Content starts
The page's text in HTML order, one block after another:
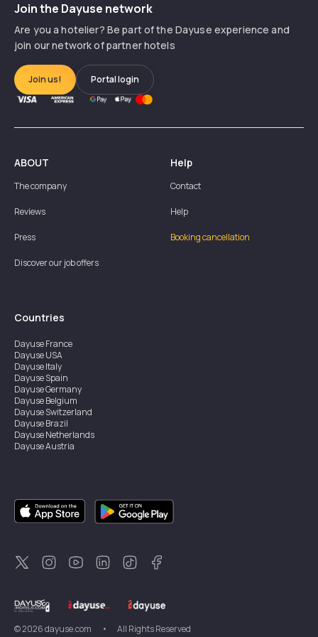
Join the Dayuse network
Are you a hotelier? Be part of the Dayuse experience and
join our network of partner hotels
Join us! Portal login
ABOUT
The company
Reviews
Press
Discover our job offers
Help
Contact
Help
Booking cancellation
Countries
DayuseFrance
DayuseUSA
DayuseItaly
DayuseSpain
DayuseGermany
DayuseBelgium
DayuseSwitzerland
DayuseBrazil
DayuseNetherlands
DayuseAustria
DayuseSingapore
DayuseSweden
DayuseThailand
DayuseNew Zealand
DayuseTürkiye
©2026dayuse.com •
All Rights Reserved
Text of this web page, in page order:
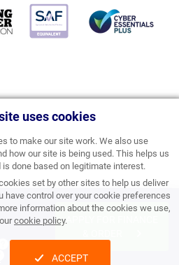
uses cookies
to make our site work. We also use
how our site is being used. This helps us
done based on legitimate interest.
set by other sites to help us deliver
have control over your cookie preferences
information about the cookies we use,
cookie policy.
ACCEPT
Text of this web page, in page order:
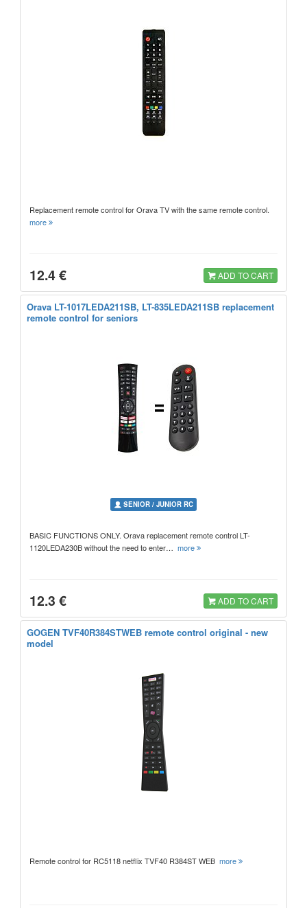
Replacement remote control for Orava TV with the same remote control.
more
12.4 € ADD TO CART
Orava LT-1017LEDA211SB, LT-835LEDA211SB replacement
remote control for seniors
SENIOR / JUNIOR RC
BASIC FUNCTIONS ONLY. Orava replacement remote control LT-
1120LEDA230B without the need to enter… more
12.3 € ADD TO CART
GOGEN TVF40R384STWEB remote control original - new
model
Remote control for RC5118 netflix TVF40 R384ST WEB more
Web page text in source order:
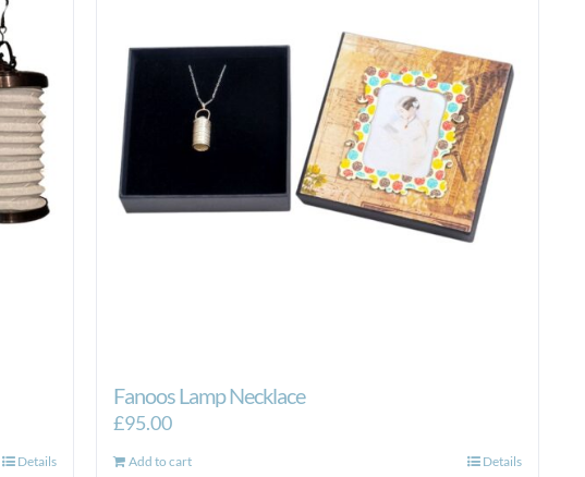
Details
Fanoos Lamp Necklace
£95.00
Add to cart Details
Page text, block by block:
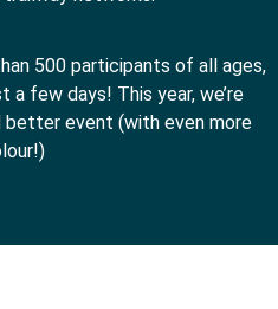
500 participants of all ages,
few days! This year, we’re
better event (with even more
Content ends
Search the records for the string "network" and report each line that has it.

**WRITTEN SOLUTION**
Join the Dayuse network
join our network of partner hotels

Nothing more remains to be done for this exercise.